Township in Pennsylvania, US

Upper Providence Township is a township in Montgomery County, Pennsylvania, United States. As of the 2010 census, the township population was 21,219.

== History ==
William Penn, the founder and first governor of the colonial-era Province of Pennsylvania, originally owned the land that is present-day Upper Providence. After selling off most of the land, he kept a large tract on the east side of the Schuylkill River, which included Upper and Lower Providence and parts of Perkiomen and Worcester. William Penn named the land “The Manor of Gilberts” after his mother's maiden name.

The first person to settle in this area was Edward Lane, who bought 2,500 acres of land from William Penn in 1701. Edward and his wife established the Episcopal church in Lower Providence. In 1717, John Jacob Schrack came to the township from Germany. Schrack was able to convince Rev. Henry Melchior Muhlenberg to relocate to this area. Muhlenberg was the founder of the Lutheran church in the United States, the first of which was founded in Trappe.

In March 1725, the farmers formed the township, which was then called Providence and included Upper and Lower Providence.

Upper Providence Township was established in 1805 by the division of the former Providence Township along the Perkiomen Creek. In 1896, the Boroughs of Collegeville and Trappe were created from northeastern portions of the township, yielding the present township boundaries.

=== Schuylkill Canal ===
The Schuylkill Canal was built to help navigate past rapids on the Schuylkill River between Norristown and Pottstown. It was completed in 1825 and was approximately five miles long, extending from Black Rock dam (Lock 60) to Pawlings dam at the Perkiomen creek in Oaks (Lock 61).

In the 1830s, Lock 60 was doubled in size and in the 1840s, the locks were expanded to handle wider boats.

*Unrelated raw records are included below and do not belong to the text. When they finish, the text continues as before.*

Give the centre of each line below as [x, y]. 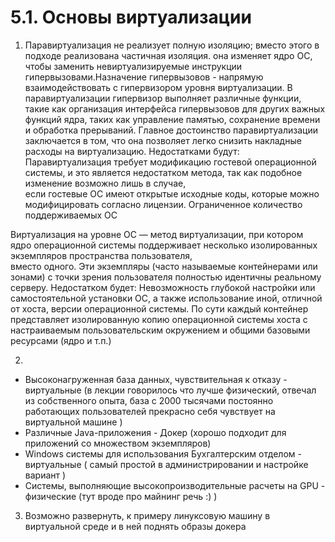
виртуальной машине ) [73, 422]
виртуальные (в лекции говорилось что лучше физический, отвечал [170, 390]
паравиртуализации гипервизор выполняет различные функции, [163, 98]
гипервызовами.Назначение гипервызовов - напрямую [144, 77]
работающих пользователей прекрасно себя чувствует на [150, 411]
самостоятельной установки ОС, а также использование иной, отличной [166, 298]
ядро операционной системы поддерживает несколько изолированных [164, 245]
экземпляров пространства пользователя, [101, 255]
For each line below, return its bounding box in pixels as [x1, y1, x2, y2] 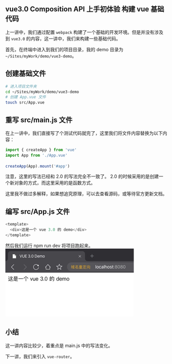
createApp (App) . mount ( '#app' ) [5, 164, 70, 169]
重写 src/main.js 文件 [5, 115, 73, 124]
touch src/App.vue [5, 100, 45, 105]
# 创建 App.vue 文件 [5, 94, 46, 100]
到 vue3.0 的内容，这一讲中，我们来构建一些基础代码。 [5, 35, 121, 42]
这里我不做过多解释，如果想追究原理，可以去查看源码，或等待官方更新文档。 [5, 191, 167, 197]
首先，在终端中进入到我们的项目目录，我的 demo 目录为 [5, 46, 124, 52]
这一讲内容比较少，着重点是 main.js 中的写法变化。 [5, 342, 113, 349]
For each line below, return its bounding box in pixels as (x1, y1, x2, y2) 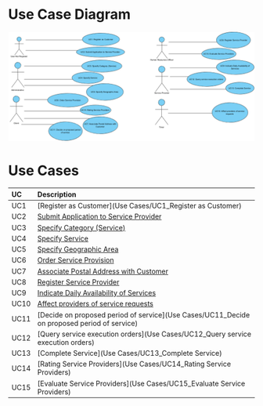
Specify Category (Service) (37, 223, 126, 232)
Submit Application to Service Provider (37, 212, 162, 221)
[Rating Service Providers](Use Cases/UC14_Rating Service (37, 359, 232, 369)
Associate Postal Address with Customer (37, 266, 169, 276)
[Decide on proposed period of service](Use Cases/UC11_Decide (37, 310, 250, 319)
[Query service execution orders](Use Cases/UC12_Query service (37, 329, 252, 339)
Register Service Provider (37, 277, 120, 287)
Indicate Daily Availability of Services (37, 288, 157, 298)
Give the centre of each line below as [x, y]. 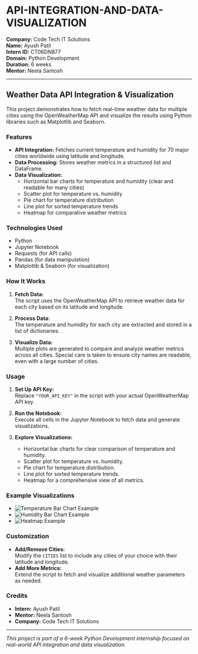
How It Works [26, 281]
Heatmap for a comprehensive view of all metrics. [84, 480]
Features [19, 137]
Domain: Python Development [43, 58]
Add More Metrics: [38, 568]
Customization [28, 536]
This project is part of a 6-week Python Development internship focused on [98, 638]
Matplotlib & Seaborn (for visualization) [62, 266]
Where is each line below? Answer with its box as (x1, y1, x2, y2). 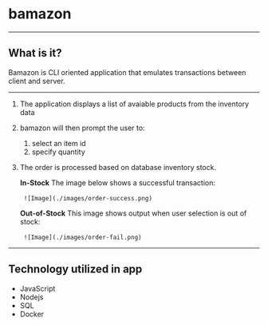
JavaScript (19, 283, 56, 293)
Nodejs (19, 292, 44, 302)
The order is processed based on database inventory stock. (19, 162, 217, 172)
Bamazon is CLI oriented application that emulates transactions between (8, 67, 246, 77)
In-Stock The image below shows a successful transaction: (19, 177, 215, 188)
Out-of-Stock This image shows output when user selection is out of (19, 208, 247, 218)
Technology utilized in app (8, 263, 143, 276)
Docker (19, 309, 45, 319)
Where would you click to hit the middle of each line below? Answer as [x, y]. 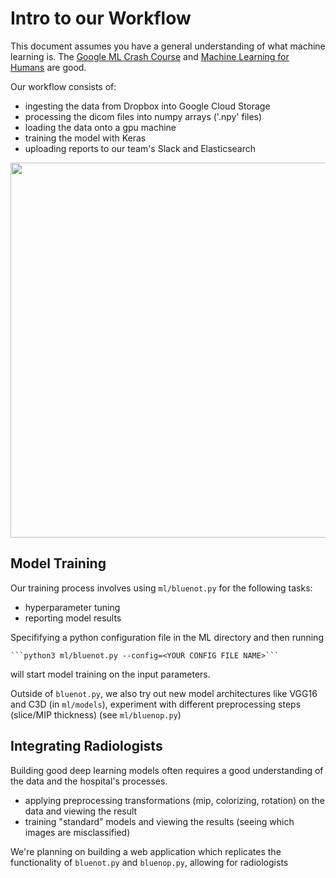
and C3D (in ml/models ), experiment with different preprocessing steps [156, 704]
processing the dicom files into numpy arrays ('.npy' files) [143, 116]
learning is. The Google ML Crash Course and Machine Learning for [150, 56]
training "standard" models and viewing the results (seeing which [159, 821]
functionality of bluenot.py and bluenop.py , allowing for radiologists [149, 862]
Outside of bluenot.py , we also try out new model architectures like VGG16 [164, 693]
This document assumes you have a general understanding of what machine [168, 46]
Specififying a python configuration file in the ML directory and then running [167, 637]
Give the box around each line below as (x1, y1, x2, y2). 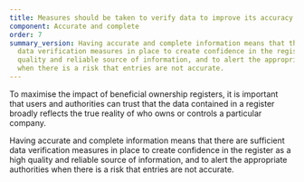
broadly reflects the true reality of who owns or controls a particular (9, 108, 262, 119)
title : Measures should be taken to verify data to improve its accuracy (9, 13, 294, 23)
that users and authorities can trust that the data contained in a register (9, 98, 275, 109)
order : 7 (9, 30, 43, 39)
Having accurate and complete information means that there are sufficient (9, 135, 285, 146)
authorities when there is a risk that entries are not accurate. (9, 164, 234, 175)
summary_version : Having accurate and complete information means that (9, 38, 285, 48)
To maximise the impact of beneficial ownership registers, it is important (9, 88, 279, 100)
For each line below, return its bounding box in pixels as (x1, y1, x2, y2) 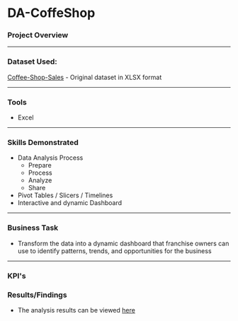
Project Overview (7, 30, 69, 40)
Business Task (7, 223, 59, 233)
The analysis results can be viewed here (17, 305, 136, 314)
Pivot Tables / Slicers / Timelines (17, 191, 113, 199)
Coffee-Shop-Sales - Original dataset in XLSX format (7, 73, 162, 81)
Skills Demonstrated (7, 138, 79, 147)
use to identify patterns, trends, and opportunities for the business (17, 246, 212, 255)
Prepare (28, 161, 52, 170)
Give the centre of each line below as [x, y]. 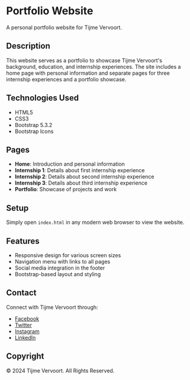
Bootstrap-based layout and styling [58, 274]
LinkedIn [25, 337]
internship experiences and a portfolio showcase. [66, 79]
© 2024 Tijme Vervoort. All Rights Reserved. [60, 370]
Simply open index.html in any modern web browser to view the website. [95, 222]
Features [23, 241]
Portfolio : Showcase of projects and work [66, 189]
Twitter [23, 325]

The river traffic helped the surrounding area grow. The settlement of Quincyville started at Lock 60 and the settlement of Lumberville grew at Lock 61. Lumberville thrived with stables for mules, and a general store for boat supplies. In the 1840s, these towns changed names, with Quincyville becoming Mont Clare and Lunberville becoming Port Providence, which are their current names.

With the ascendancy of railroads in the mid 19th century, boat traffic diminished. However, it was supplemented by recreational boating in the 1920s. Pleasure boats ran between Philadelphia and Reading. In the 1950s, the Army Corps of Engineers dredged the Schuylkill River to remove coal silt from upriver. The lower part of the canal was used as a holding basin for the silt.

=== Railroads ===
The Philadelphia and Reading Railroad ran through Upper Providence, transporting passengers from Philadelphia and Norristown to Pottstown, Reading and finally Pottsville. Before the railroad, this trip had to be taken on stagecoaches or by horse. The railroad was constructed starting in Reading and down to Pottstown which opened in 1939. The last section between Bridgeport and Philadelphia was completed in 1842. This rail line is still in use for freight only.

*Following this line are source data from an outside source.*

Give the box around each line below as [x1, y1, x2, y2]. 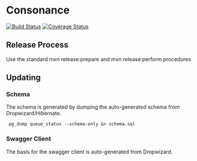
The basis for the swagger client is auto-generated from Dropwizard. [6, 148, 173, 155]
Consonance [6, 4, 70, 17]
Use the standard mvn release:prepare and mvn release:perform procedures [6, 55, 191, 62]
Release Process [6, 40, 69, 50]
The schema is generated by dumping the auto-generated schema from [6, 103, 181, 110]
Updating [6, 73, 41, 83]
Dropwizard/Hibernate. [6, 110, 62, 117]
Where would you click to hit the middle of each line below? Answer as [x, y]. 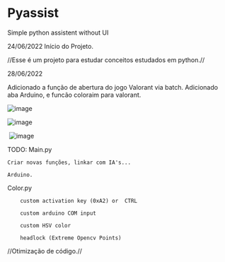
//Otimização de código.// [45, 251]
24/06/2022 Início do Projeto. [51, 46]
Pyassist [33, 13]
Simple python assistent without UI [58, 32]
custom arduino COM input [58, 213]
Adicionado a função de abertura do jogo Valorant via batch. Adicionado [112, 87]
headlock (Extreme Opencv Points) [71, 238]
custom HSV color [46, 225]
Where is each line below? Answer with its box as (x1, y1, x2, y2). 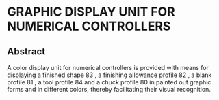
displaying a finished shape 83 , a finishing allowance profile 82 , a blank (7, 71, 212, 79)
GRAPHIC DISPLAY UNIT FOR (7, 4, 176, 20)
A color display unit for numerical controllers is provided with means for (7, 64, 209, 71)
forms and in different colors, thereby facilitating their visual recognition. (7, 86, 211, 93)
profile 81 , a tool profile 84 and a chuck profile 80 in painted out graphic (7, 78, 211, 86)
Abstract (7, 46, 46, 57)
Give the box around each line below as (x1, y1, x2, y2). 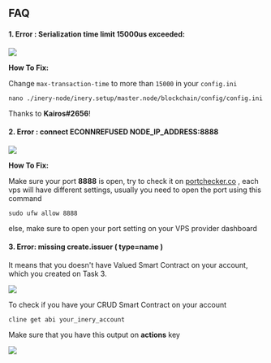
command (8, 193, 42, 203)
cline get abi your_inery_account (8, 316, 126, 324)
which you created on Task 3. (8, 269, 107, 278)
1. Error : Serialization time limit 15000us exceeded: (8, 28, 185, 39)
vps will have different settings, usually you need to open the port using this (8, 185, 262, 195)
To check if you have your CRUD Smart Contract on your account (8, 300, 227, 309)
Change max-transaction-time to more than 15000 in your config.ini (8, 78, 238, 88)
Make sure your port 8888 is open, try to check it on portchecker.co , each (8, 176, 259, 186)
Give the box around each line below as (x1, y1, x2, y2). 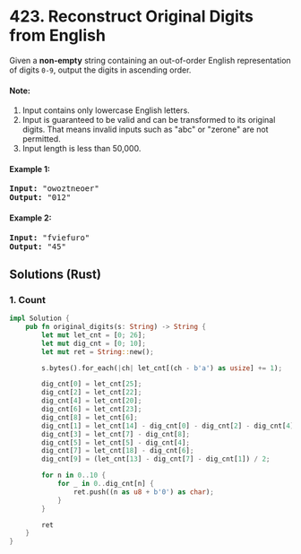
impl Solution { (9, 314, 70, 324)
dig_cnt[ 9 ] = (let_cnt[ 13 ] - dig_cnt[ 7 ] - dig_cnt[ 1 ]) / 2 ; (41, 454, 271, 463)
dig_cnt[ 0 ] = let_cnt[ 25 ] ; (41, 379, 142, 389)
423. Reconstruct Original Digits (9, 6, 254, 27)
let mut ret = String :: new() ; (41, 347, 154, 356)
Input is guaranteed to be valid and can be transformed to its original (21, 115, 276, 126)
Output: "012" (9, 193, 72, 203)
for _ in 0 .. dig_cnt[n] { (56, 480, 154, 489)
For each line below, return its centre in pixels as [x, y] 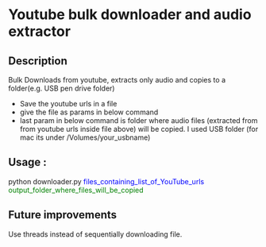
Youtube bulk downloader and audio [130, 15]
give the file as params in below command [89, 112]
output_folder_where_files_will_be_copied [76, 190]
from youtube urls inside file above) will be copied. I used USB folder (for [139, 129]
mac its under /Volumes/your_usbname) [85, 137]
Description [38, 61]
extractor [40, 31]
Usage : [28, 162]

The Perkiomen Railroad was a second railroad passed through Upper Providence, running from Oaks in the south to Collegeville and then Allentown in the state's Lehigh Valley region in the north. The Perkiomen Railroad opened in 1868. The railroad later closed and is now part of the Perkiomen Trail converted through the Rails to Trails initiative.

The Black Rock Bridge and Schuylkill Navigation Canal, Oakes Reach Section were listed on the National Register of Historic Places in 1988.

==Geography==
According to the U.S. Census Bureau, the township has a total area of 18.2 square miles (47.2 km^{2}), 17.8 square miles (46.2 km^{2} of which is land and 0.4 square mile (1.0 km^{2} (2.09%) of which is water. Upper Providence is bordered to the northwest by Royersford and Limerick Township; to the northeast by Perkiomen Township, Trappe Borough, and Collegeville; to the southeast, separated by the Perkiomen Creek, is Lower Providence Township; and to the southwest, separated by the Schuylkill River, is Chester County.

==Demographics==

As of the 2010 census, the township was 86.6% White, 3.5% Black or African American, 0.1% Native American, 7.9% Asian, and 1.5% were two or more races. 2.2% of the population were of Hispanic or Latino ancestry.

As of the 2000 census, there were 15,398 people, 5,355 households, and 4,101 families residing in the township. The population density was 862.9 PD/sqmi. There were 5,545 housing units at an average density of 310.7 /sqmi. The racial makeup of the township was 93.51% White, 2.57% African American, 0.10% Native American, 2.77% Asian, 0.03% Pacific Islander, 0.27% from other races, and 0.76% from two or more races. Hispanic or Latino of any race were 1.34% of the population.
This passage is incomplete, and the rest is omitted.